Regarding the walls with the higher pre-compression, substantial differences exist between the envelope curves of model BF and the FE model, even in the pre-peak stage, Figure 122. The maximum lateral load differences were reasonable, with the model BF being more conservative than the FE model by 16.2% for walls W1-2 and 20.5% for walls D1-2. However, model BF was up to 52.7% more flexible than the FE model, which directly influenced a displacement at the peak load up to 108.4% higher. A possible reason for this contrast may be the absence of the interaction between axial load and moment in the strength capacity of the flexural hinges; many attempts were made to include this interaction, but all stopped due to
numerical convergence problems. Dealing with this limitation, imposing the drift limit of 0.2%, as in model BF-B, resulted in acceptable conservatism.
The deflected shapes of the walls with the lower pre-compression obtained with model BF are compatible with the experimental walls up to the peak load, as observed in Figure 123.
The major difference between inter-story drifts was found in the third story at the stage of maximum lateral load; the values for the Model BF were approximately 29% higher and lower than the experimental walls W1-2 and D1-2, respectively. Concerning the walls with the higher axial load, the comparison of the deflected shapes shown in Figure 124 corroborates that model BF is significantly more flexible than the FE Model for all lateral load levels.
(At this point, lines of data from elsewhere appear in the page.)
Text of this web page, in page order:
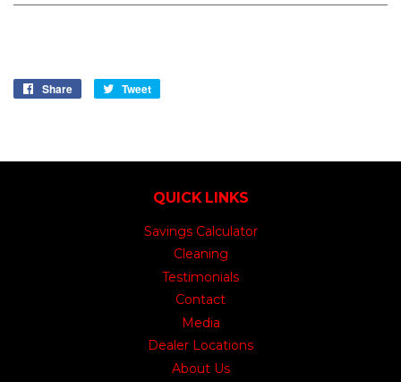
Share
Share
Tweet
QUICK LINKS
Savings Calculator
Cleaning
Testimonials
Contact
Media
Dealer Locations
About Us
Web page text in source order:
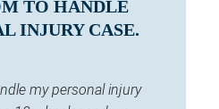
TO HANDLE
INJURY CASE.
my personal injury
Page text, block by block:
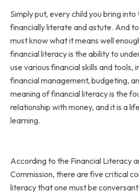
Simply put, every child you bring
financially literate and astute. And
must know what it means well
financial literacy is the ability to
use various financial skills and tools,
financial management, budgeting,
meaning of financial literacy is the
relationship with money, and it is a
learning.
According to the Financial Literacy
Commission, there are five critical
literacy that one must be
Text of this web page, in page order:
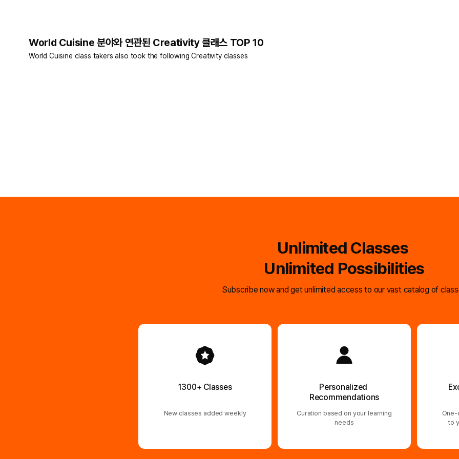
World Cuisine 분야와 연관된 Creativity 클래스 TOP 10
World Cuisine class takers also took the following Creativity classes
Unlimited Classes
Unlimited Possibilities
Subscribe now and get unlimited access to our vast catalog of
1300+ Classes
New classes added weekly
Personalized
Recommendations
Curation based on your learning
needs
to
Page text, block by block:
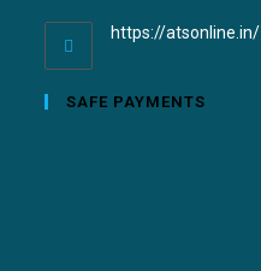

The results in Table 40 show that the reaction loads calculated at the bottom center point of each pier from model BF match the reaction loads integrated at the bottom center point of each pier in the linear phase of the FE model. As the lateral load increases and the wall behavior becomes more non-linear, significant differences in the axial force and moment are noted.
Unlike the FE model, Model BF presented similar values for the moment in both left and right wall piers, appearing to be incapable of representing this phenomenon correctly. Numerous variables were adjusted in an attempt to understand what causes this behavior, but nothing became apparent.